Problem statement
There is material below. Print exactly the lines starting at the line with "scientific research across several areas of" and ending at the line with "explored how NAD participates in", ends included, and no others.
◇ ◇ ◇ ◇ ◇ ◇ ◇
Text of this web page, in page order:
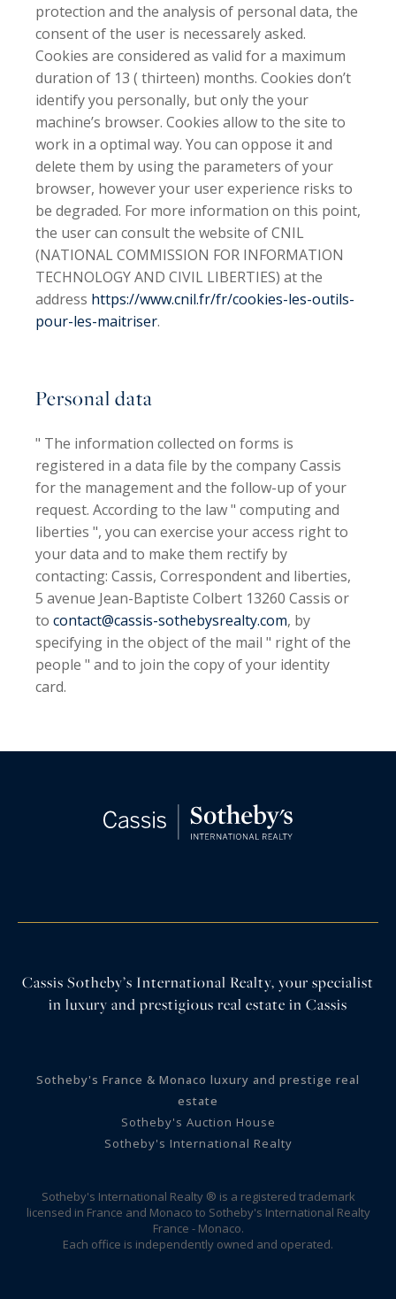
protection and the analysis of personal data, the
consent of the user is necessarely asked.
Cookies are considered as valid for a maximum
duration of 13 ( thirteen) months. Cookies don’t
identify you personally, but only the your
machine’s browser. Cookies allow to the site to
work in a optimal way. You can oppose it and
delete them by using the parameters of your
browser, however your user experience risks to
be degraded. For more information on this point,
the user can consult the website of CNIL
(NATIONAL COMMISSION FOR INFORMATION
TECHNOLOGY AND CIVIL LIBERTIES) at the
address https://www.cnil.fr/fr/cookies-les-outils-
pour-les-maitriser.
Personal data
" The information collected on forms is
registered in a data file by the companyCassis
for the management and the follow-up of your
request. According to the law " computing and
liberties ", you can exercise your access right to
your data and to make them rectify by
contacting: Cassis, Correspondent and liberties,
5 avenue Jean-Baptiste Colbert 13260 Cassis or
to contact@cassis-sothebysrealty.com, by
specifying in the object of the mail " right of the
people " and to join the copy of your identity
card.
Cassis Sotheby’s International Realty, your specialist
in luxury and prestigious real estate in Cassis
Sotheby's France & Monaco luxury and prestige real
estate
Sotheby's Auction House
Sotheby's International Realty
Sotheby's International Realty ® is a registered trademark
licensed in France and Monaco to Sotheby's International Realty
France - Monaco.
Each office is independently owned and operated.
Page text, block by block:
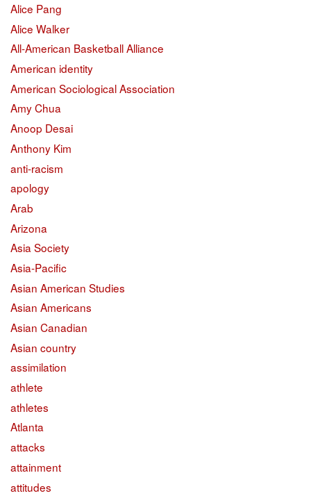
Alice Pang
Alice Walker
All-American Basketball Alliance
American identity
American Sociological Association
Amy Chua
Anoop Desai
Anthony Kim
anti-racism
apology
Arab
Arizona
Asia Society
Asia-Pacific
Asian American Studies
Asian Americans
Asian Canadian
Asian country
assimilation
athlete
athletes
Atlanta
attacks
attainment
attitudes
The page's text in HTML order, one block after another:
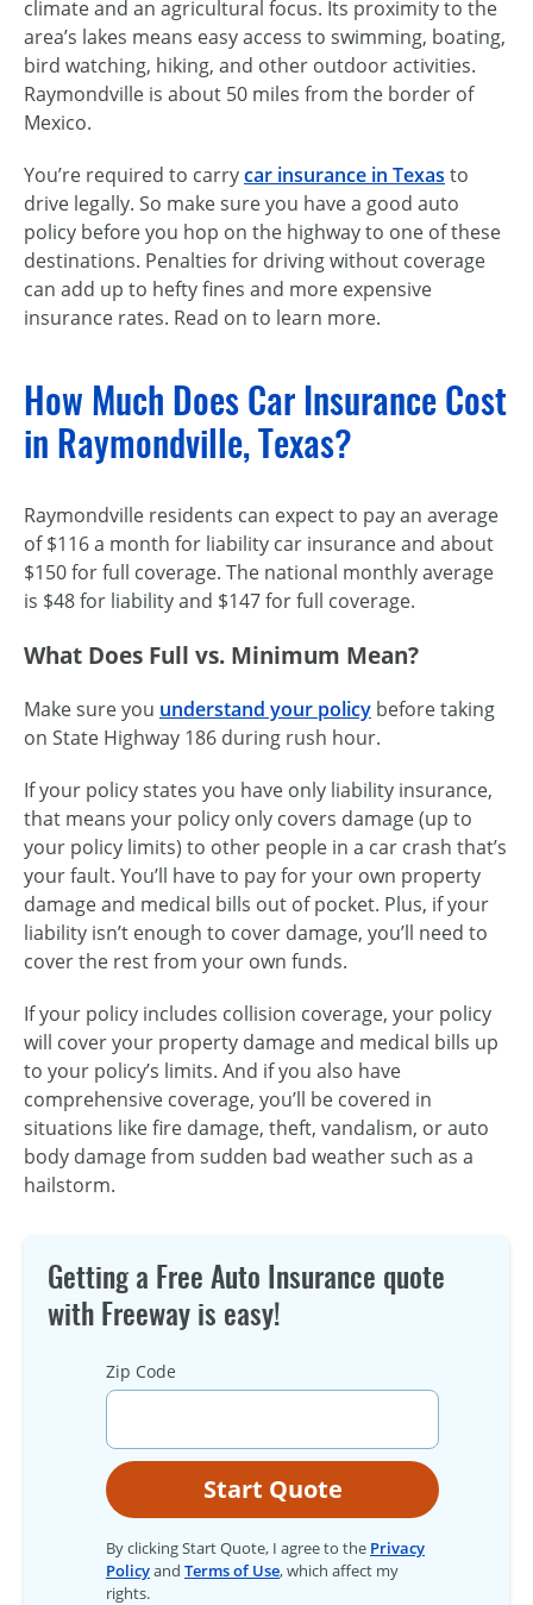
climate and an agricultural focus. Its proximity to the
area’s lakes means easy access to swimming, boating,
bird watching, hiking, and other outdoor activities.
Raymondville is about 50 miles from the border of
Mexico.
You’re required to carrycar insurance in Texas to
drive legally. So make sure you have a good auto
policy before you hop on the highway to one of these
destinations. Penalties for driving without coverage
can add up to hefty fines and more expensive
insurance rates. Read on to learn more.
How Much Does Car Insurance Cost
in Raymondville, Texas?
Raymondville residents can expect to pay an average
of $116 a month for liability car insurance and about
$150 for full coverage. The national monthly average
is $48 for liability and $147 for full coverage.
What Does Full vs. Minimum Mean?
Make sure you understand your policy before taking
on State Highway 186 during rush hour.
If your policy states you have only liability insurance,
that means your policy only covers damage (up to
your policy limits) to other people in a car crash that’s
your fault. You’ll have to pay for your own property
damage and medical bills out of pocket. Plus, if your
liability isn’t enough to cover damage, you’ll need to
cover the rest from your own funds.
If your policy includes collision coverage, your policy
will cover your property damage and medical bills up
to your policy’s limits. And if you also have
comprehensive coverage, you’ll be covered in
situations like fire damage, theft, vandalism, or auto
body damage from sudden bad weather such as a
hailstorm.
Getting a Free Auto Insurance quote
with Freeway is easy!
Zip Code
Start Quote
By clicking Start Quote, I agree to the Privacy
Policyand Terms of Use, which affect my
rights.
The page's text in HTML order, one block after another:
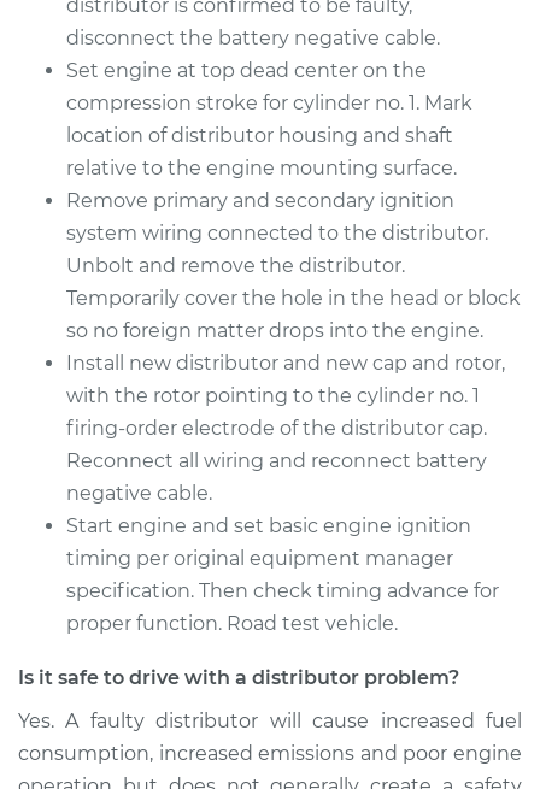
distributor is confirmed to be faulty,
disconnect the battery negative cable.
Set engine at top dead center on the
compression stroke for cylinder no. 1. Mark
location of distributor housing and shaft
relative to the engine mounting surface.
Remove primary and secondary ignition
system wiring connected to the distributor.
Unbolt and remove the distributor.
Temporarily cover the hole in the head or block
so no foreign matter drops into the engine.
Install new distributor and new cap and rotor,
with the rotor pointing to the cylinder no. 1
firing-order electrode of the distributor cap.
Reconnect all wiring and reconnect battery
negative cable.
Start engine and set basic engine ignition
timing per original equipment manager
specification. Then check timing advance for
proper function. Road test vehicle.
Is it safe to drive with a distributor problem?
Yes. A faulty distributor will cause increased fuel
consumption, increased emissions and poor engine
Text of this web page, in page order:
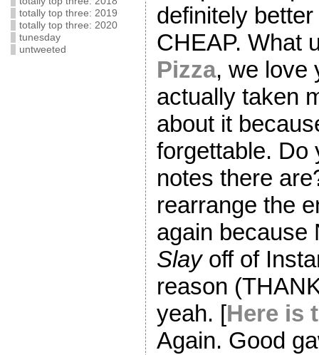
totally top three: 2019
totally top three: 2020
tunesday
untweeted
definitely
CHEAP. What
Pizza, we love
actually taken
about it
forgettable. Do
notes there
rearrange the
again
Slayoff of
reason
yeah. [Here is
Again. Good
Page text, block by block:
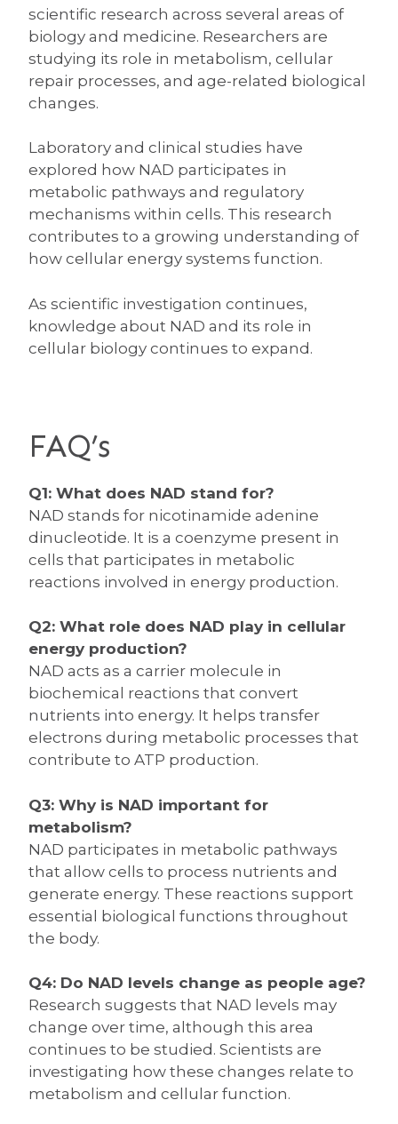
scientific research across several areas of
biology and medicine. Researchers are
studying its role in metabolism, cellular
repair processes, and age-related biological
changes.
Laboratory and clinical studies have
explored how NAD participates in
metabolic pathways and regulatory
mechanisms within cells. This research
contributes to a growing understanding of
how cellular energy systems function.
As scientific investigation continues,
knowledge about NAD and its role in
cellular biology continues to expand.
FAQ’s
Q1: What does NAD stand for?
NAD stands for nicotinamide adenine
dinucleotide. It is a coenzyme present in
cells that participates in metabolic
reactions involved in energy production.
Q2: What role does NAD play in cellular
energy production?
NAD acts as a carrier molecule in
biochemical reactions that convert
nutrients into energy. It helps transfer
electrons during metabolic processes that
contribute to ATP production.
Q3: Why is NAD important for
metabolism?
NAD participates in metabolic pathways
that allow cells to process nutrients and
generate energy. These reactions support
essential biological functions throughout
the body.
Q4: Do NAD levels change as people age?
Research suggests that NAD levels may
change over time, although this area
continues to be studied. Scientists are
investigating how these changes relate to
metabolism and cellular function.
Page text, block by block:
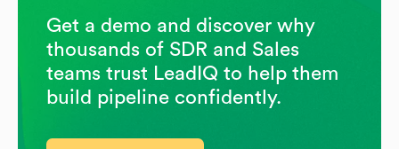
Get a demo and discover why
thousands of SDR and Sales
teams trust LeadIQ to help them
build pipeline confidently.
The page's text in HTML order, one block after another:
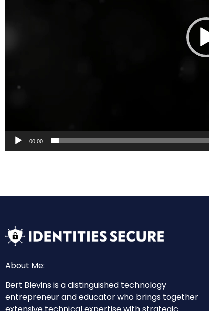
00:00
About Me:
Bert Blevins is a distinguished technology
entrepreneur and educator who brings together
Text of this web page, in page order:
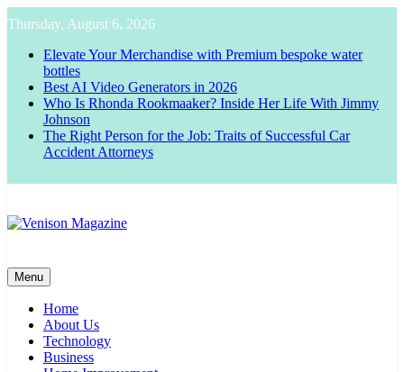
to
content
Thursday, August 6, 2026
Elevate Your Merchandise with Premium bespoke water
bottles
Best AI Video Generators in 2026
Who Is Rhonda Rookmaaker? Inside Her Life With Jimmy
Johnson
The Right Person for the Job: Traits of Successful Car
Accident Attorneys
Menu
Home
About Us
Technology
Business
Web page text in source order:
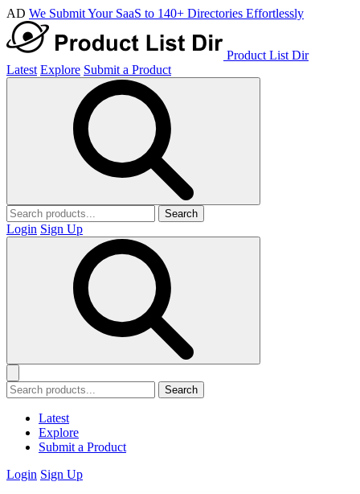
AD We Submit Your SaaS to 140+ Directories Effortlessly
Product List Dir
Latest Explore Submit a Product
Search
Login Sign Up
Search
Latest
Explore
Submit a Product
Login Sign Up
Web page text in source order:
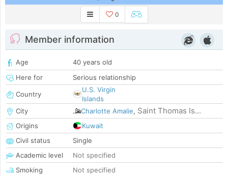
0
Member information
Age
40 years old
Here for
Serious relationship
Country
U.S. Virgin
Islands
City
Charlotte Amalie, Saint Thomas Is...
Origins
Kuwait
Civil status
Single
Academic level
Not specified
Smoking
Not specified
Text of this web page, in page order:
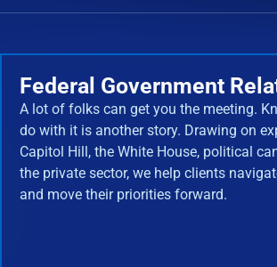
Federal Government
A lot of folks can get you the meeting.
do with it is another story. Drawing on
Capitol Hill, the White House, political
the private sector, we help clients
and move their priorities forward.
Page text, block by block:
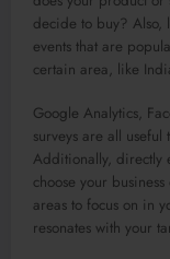
decide to buy? Also,
events that are
certain area, like
Google Analytics,
surveys are all useful
Additionally, directly
choose your
areas to focus on in
resonates with your
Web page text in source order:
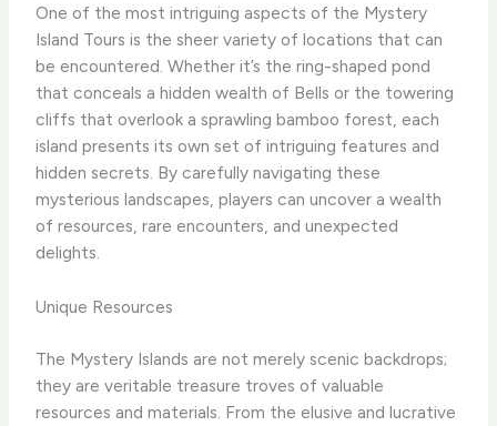
One of the most intriguing aspects of the Mystery
Island Tours is the sheer variety of locations that can
be encountered. Whether it’s the ring-shaped pond
that conceals a hidden wealth of Bells or the towering
cliffs that overlook a sprawling bamboo forest, each
island presents its own set of intriguing features and
hidden secrets. ​By carefully navigating these
mysterious landscapes, players can uncover a wealth
of resources, rare encounters, and unexpected
delights.
Unique Resources
The Mystery Islands are not merely scenic backdrops;
they are veritable treasure troves of valuable
resources and materials. From the elusive and lucrative
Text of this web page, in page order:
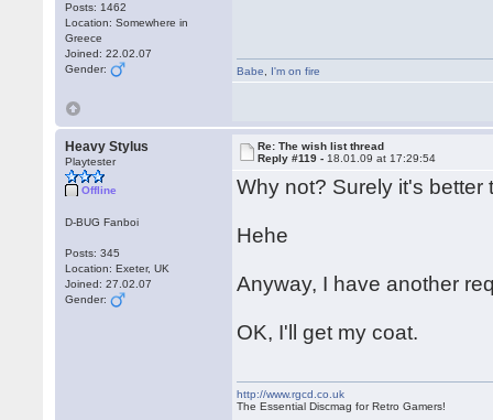
Posts: 1462
Location: Somewhere in
Greece
Joined: 22.02.07
Gender:
Babe I'm on fire
Heavy Stylus
Playtester
Offline
D-BUG Fanboi
Posts: 345
Location: Exeter, UK
Joined: 27.02.07
Gender:
Re: The wish list thread
Reply #119 - 18.01.09 at 17:29:54
Why not? Surely it's
Hehe
Anyway, I have another
OK, I'll get my coat.
http://www.rgcd.co.uk
The Essential Discmag for Retro Gamers!
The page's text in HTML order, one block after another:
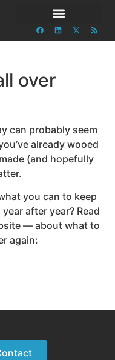
over
can probably seem
already wooed
(and hopefully
you can to keep
after year? Read
— about what to
again:
◇ ◇ ◇ ◇ ◇ ◇ ◇
Output of the exercise
scientific research across several areas of
biology and medicine. Researchers are
studying its role in metabolism, cellular
repair processes, and age-related biological
changes.
Laboratory and clinical studies have
explored how NAD participates in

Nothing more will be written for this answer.